Some lawyers still find it strange. ''Why would a mother give up her baby to somebody who put an ad in a paper?'' said Nicholas Stevenson, a Chicago lawyer who handles 50 to 70 private adoptions a year. ''It always shocks me.''

But to those who say the advertisements are exploitative, Robin Fleischner, a Manhattan adoption lawyer, said: ''I find that a repulsive statement. It's not about money. With ads, the birth parents try to find a family that suits their needs and values.'' No to Baby-Selling

The one evil that everyone agrees on is baby-selling, although there is little agreement on exactly what that is. Many states permit adoptive parents to pay the birth mother's reasonable living expenses during her pregnancy. But these must be approved -after the fact - by the judge in charge of the adoption proceedings.

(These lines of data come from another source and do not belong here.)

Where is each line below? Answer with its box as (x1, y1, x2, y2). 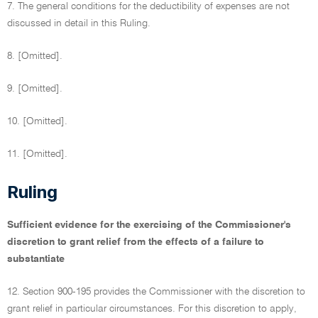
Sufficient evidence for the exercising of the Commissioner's (7, 220, 291, 230)
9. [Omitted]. (7, 84, 62, 94)
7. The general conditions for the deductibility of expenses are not (7, 1, 290, 11)
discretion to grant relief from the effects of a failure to (7, 237, 264, 247)
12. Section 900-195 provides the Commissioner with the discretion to (7, 287, 305, 297)
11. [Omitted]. (7, 149, 67, 159)
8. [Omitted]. (7, 51, 62, 61)
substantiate (7, 254, 65, 264)
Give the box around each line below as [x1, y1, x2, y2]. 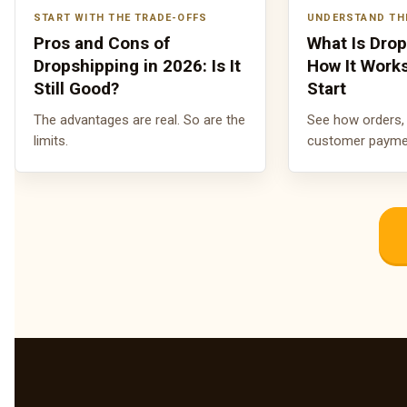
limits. [34, 133, 68, 150]
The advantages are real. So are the [34, 112, 245, 129]
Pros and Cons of [34, 33, 170, 55]
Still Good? [34, 78, 119, 100]
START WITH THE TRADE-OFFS [34, 12, 208, 25]
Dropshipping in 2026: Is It [34, 55, 241, 77]
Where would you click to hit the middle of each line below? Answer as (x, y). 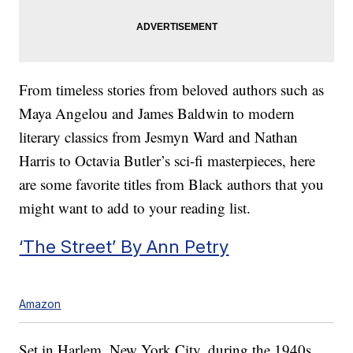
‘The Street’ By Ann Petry (124, 247)
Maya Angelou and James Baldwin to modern (157, 113)
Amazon (40, 304)
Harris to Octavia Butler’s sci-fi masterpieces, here (167, 161)
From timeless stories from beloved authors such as (172, 90)
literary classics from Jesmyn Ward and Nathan (159, 137)
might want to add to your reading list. (135, 208)
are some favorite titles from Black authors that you (172, 184)
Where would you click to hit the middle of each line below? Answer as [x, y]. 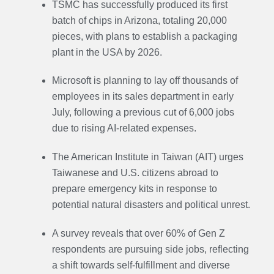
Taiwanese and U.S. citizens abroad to [135, 173]
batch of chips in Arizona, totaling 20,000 [139, 20]
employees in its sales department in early [143, 97]
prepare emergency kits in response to [134, 189]
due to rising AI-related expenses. [124, 128]
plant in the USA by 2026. [107, 52]
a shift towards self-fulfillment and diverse [141, 265]
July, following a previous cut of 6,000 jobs [143, 113]
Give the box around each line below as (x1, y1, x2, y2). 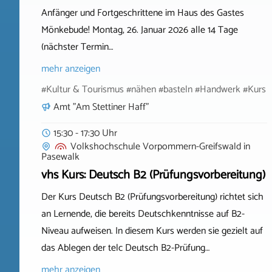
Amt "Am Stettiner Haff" (53, 98, 149, 115)
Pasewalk (41, 148, 80, 165)
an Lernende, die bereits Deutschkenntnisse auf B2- (41, 205, 245, 222)
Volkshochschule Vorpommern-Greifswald (70, 138, 241, 155)
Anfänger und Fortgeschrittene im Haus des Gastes (41, 4, 244, 21)
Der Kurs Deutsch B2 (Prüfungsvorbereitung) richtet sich (41, 188, 263, 205)
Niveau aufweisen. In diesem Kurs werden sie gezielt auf (41, 222, 263, 239)
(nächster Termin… (41, 38, 113, 55)
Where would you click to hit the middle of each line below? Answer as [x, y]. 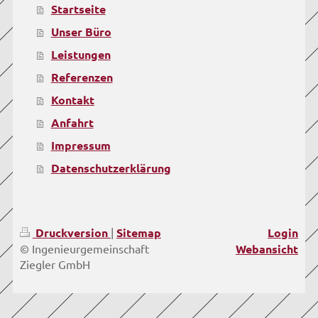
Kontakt [72, 100]
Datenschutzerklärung [111, 168]
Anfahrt [72, 123]
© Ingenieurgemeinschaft [84, 248]
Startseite [78, 9]
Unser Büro [81, 32]
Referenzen [82, 77]
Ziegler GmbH [55, 264]

Although prosecutions are rare, lawyers concede that unreported cash does change hands. Many adoptive parents say they received requests for extra money for the birth mothers, and while reputable lawyers would not approve of this, some lawyers make the requests themselves.

A 1978 study of independent adoption by Professor Katz of the Boston College Law School found that 1 in 7 couples suspected that their adoptions had involved some illegal activity.

Dr. Pierce, the president of the National Committee for Adoption, said illegality was only one of many risks involved in private adoptions.